У меня в руках коричневая клеенчатая тетрадь. Ее принесли двое совсем молодых ребят, юноша и девушка. Оказалось, они супруги. Недавно разбирали вещи покойного деда. Умер недавно, молодоженам осталась квартира: ее он завещал внуку, обожавшему дедушку с самого детства. Был дед, Юрий Иванович, стариком зажиточным: когда-то ему досталась хата в одном из смоленских сел. В Ставропольский край переехали после победы. Жили в пригородном селе, где внуков и правнуков «сдавали» родители на все лето. Потом дед, как ветеран, получил квартиру в Ставрополе. И умер... 

Вот и нашли потомки в старом чемодане и костюмы, и эту тетрадь. Костюмы отнесли в химчистку и передали куда-то в церковь. Книги оставили себе: там на полях рукой деда были сделаны пометки. А тетрадь... Ну можно назвать ее дневником. Там он аккуратно с конца тридцатых годов коротко записывал все, что считал нужным: восход солнца, закат, тепло-холодно, купались на речке...
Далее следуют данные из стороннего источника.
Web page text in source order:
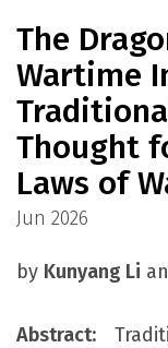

22 июня 41-го. Мальчик пишет о выпускниках: «Всю ночь пели, танцевали под окнами, спать не давали... Тили-тили тесто. Утром — дождь, но тепло. В обед всех мужиков согнали в военкомат, а уже потом мы узнали, что началась война».

У тех, кто успел уйти на фронт, были некоторые надежды на выживание. Но первые, 24 июня, бомбежки сорвали и призыв, и вообще все: Смоленск разрушили, села горели. Те села, что были как бы укрыты лесом, устояли: с воздуха не видно.
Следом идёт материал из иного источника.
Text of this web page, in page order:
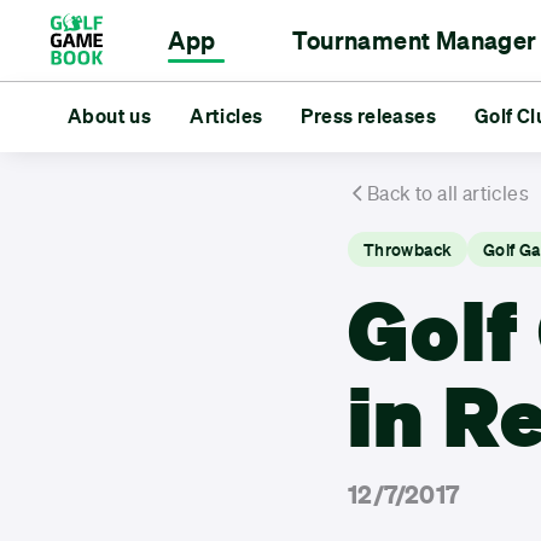
About us Articles Press releases Golf Club
App
Scorecard Rangefinder Statistics
Tournament Manager
Event Management For Golf Clubs For
About us Articles Press releases Golf
Back to all articles
Throwback Golf
Golf
in
12/7/2017

Мальчик писал простым и понятным языком: как укрывались от бомб, как прятали беженцев и попавших в окружение красноармейцев. И про то, что некоторые смоляне перешли на службу к немцам: не простили большевиков...

Чтобы как-то прояснить положение дел в оккупированном Смоленске, я перебрала много документов, книжку у себя нашла. В первые же дни войны партийные организации не убегали с фикусами подальше от фронта. Было создано 150 партизанских отрядов, даже в городе были ячейки. Когда о положении дел узнало правительство, в партизанские леса начали присылать газеты: «Правда», «Комсомольская правда», еще какие-то... Всего почти полмиллиона экземпляров. Немцы в ответ могли только убивать. Так были сосланы и убиты в гетто более четырех тысяч евреев.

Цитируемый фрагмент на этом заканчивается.